The Holometer uses twin laser interferometers to look for "holographic noise" in space-time, and will test whether the universe is a 2-D hologram.

The U. S. Department of Energy’s Fermi National Accelerator Laboratory device called the Holometer began collecting data that may prove that the universe and space-time are a quantum system that is two-dimensional according to an Aug. 26, 2014, report at the Fermilab website. The experiments are based on holographic noise theory that was developed by Craig Hogan, director of Fermilab’s Center for Particle Astrophysics. No conclusions have been reached but the research may completely change how time and space are viewed.

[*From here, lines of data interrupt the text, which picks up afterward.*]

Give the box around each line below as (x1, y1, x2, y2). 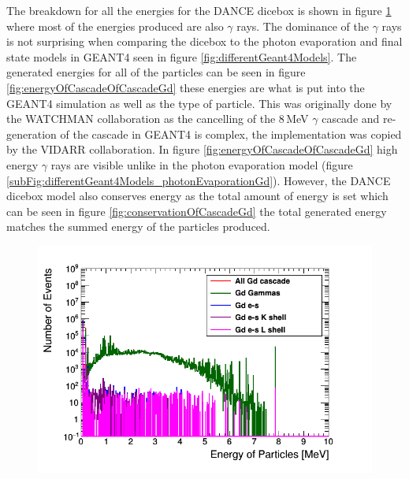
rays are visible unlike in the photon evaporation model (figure (50, 156, 353, 173)
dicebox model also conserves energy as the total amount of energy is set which (6, 188, 389, 204)
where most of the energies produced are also (6, 17, 224, 34)
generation (6, 125, 57, 142)
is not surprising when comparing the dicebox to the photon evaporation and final (6, 33, 403, 50)
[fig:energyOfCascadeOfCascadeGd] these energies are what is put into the (6, 79, 365, 95)
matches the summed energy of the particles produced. (6, 218, 270, 235)
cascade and (322, 110, 380, 127)
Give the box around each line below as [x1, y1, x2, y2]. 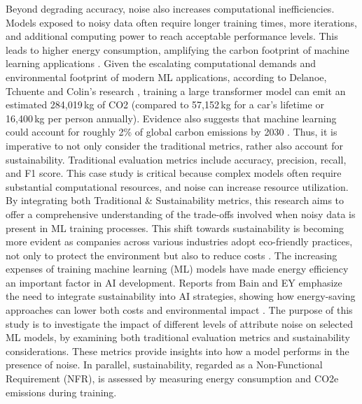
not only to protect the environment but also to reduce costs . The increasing [6, 247, 337, 262]
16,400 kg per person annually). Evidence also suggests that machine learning [6, 110, 337, 125]
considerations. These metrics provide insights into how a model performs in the [6, 343, 349, 358]
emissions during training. [6, 384, 117, 399]
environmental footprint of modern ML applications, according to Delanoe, [6, 69, 327, 84]
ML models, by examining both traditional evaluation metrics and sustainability [6, 330, 350, 345]
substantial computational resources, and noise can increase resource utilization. [6, 179, 349, 194]
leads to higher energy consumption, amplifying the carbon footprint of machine [6, 42, 349, 57]

Space is a physical reality. Space can be considered as distance. Time is a construct that only has relevance to a particular distance. A day on Earth is the distance that a given point on Earth revolves to that same point. Time and distance are not capable of being separated. Space-time theory attempts to combine space and time into a continuum that incorporates all the known aspects of both quantities. If you are confused do not worry, even Einstein did not get this absolutely right.

The Fermilab experiments are based on the idea that space-time can be quantified into a single particle that obeys the known laws of quantum mechanics. The smallest particle of space is 10 trillion, trillion times smaller than an atom. Quantum mechanics as we presently know it dictates that space would have to be two-dimensional at the smallest particle level.

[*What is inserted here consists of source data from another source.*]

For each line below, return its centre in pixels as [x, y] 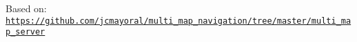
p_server [25, 32]
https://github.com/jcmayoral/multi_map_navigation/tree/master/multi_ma [178, 21]
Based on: [26, 8]
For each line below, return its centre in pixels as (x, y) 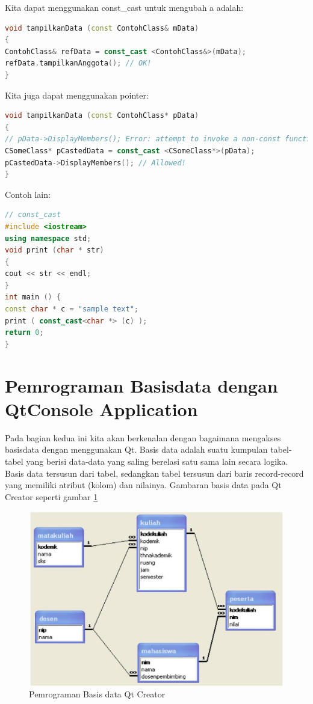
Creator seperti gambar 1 (51, 496)
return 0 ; (24, 333)
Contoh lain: (28, 194)
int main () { (33, 297)
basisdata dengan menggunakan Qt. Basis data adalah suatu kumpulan (136, 449)
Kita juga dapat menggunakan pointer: (77, 95)
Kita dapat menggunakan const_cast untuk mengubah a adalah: (124, 7)
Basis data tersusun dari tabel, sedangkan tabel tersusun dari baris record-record (154, 473)
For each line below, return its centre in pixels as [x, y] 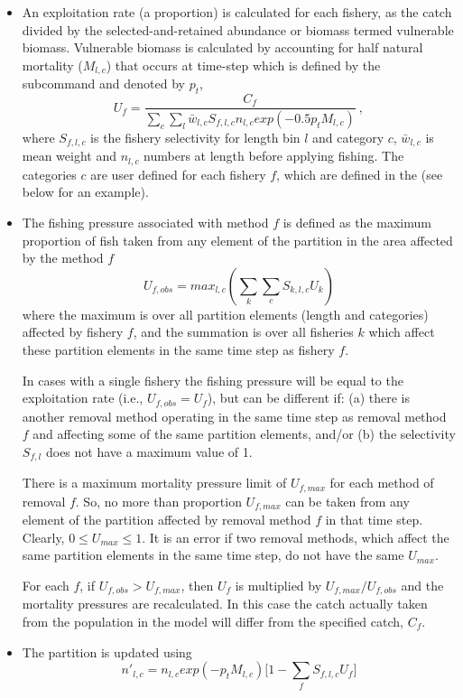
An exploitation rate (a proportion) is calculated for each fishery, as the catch [237, 12]
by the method [63, 258]
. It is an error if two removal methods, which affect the [296, 537]
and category [348, 137]
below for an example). [85, 192]
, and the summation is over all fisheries [243, 332]
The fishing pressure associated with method [145, 223]
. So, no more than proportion [158, 501]

The Holometer consists of two interferometers placed close to one another. Each interferometer sends a one-kilowatt laser beam to a beam splitter. The two laser beams are returned to the beam splitter after traveling about 40 feet and recombined. Even the most minuscule change in the laser frequency is detectable. The researchers are looking for frequencies of vibration that are so much higher than any other vibrations that anything that may produce interference is considered to be minimal. Detection of any change would indicate the discovery of at least one of the basic elements or particles that compose space-time.

The experiment will collect data for the next year. The results if any particles are detected may show that the universe is composed of two-dimensional particles at the smallest level. The results could explain how the limits of light speed could be overcome for very long-distance space travel. The behavior of space and matter at the event-horizon of black holes may also be explained. Sheldon Cooper should really be this smart.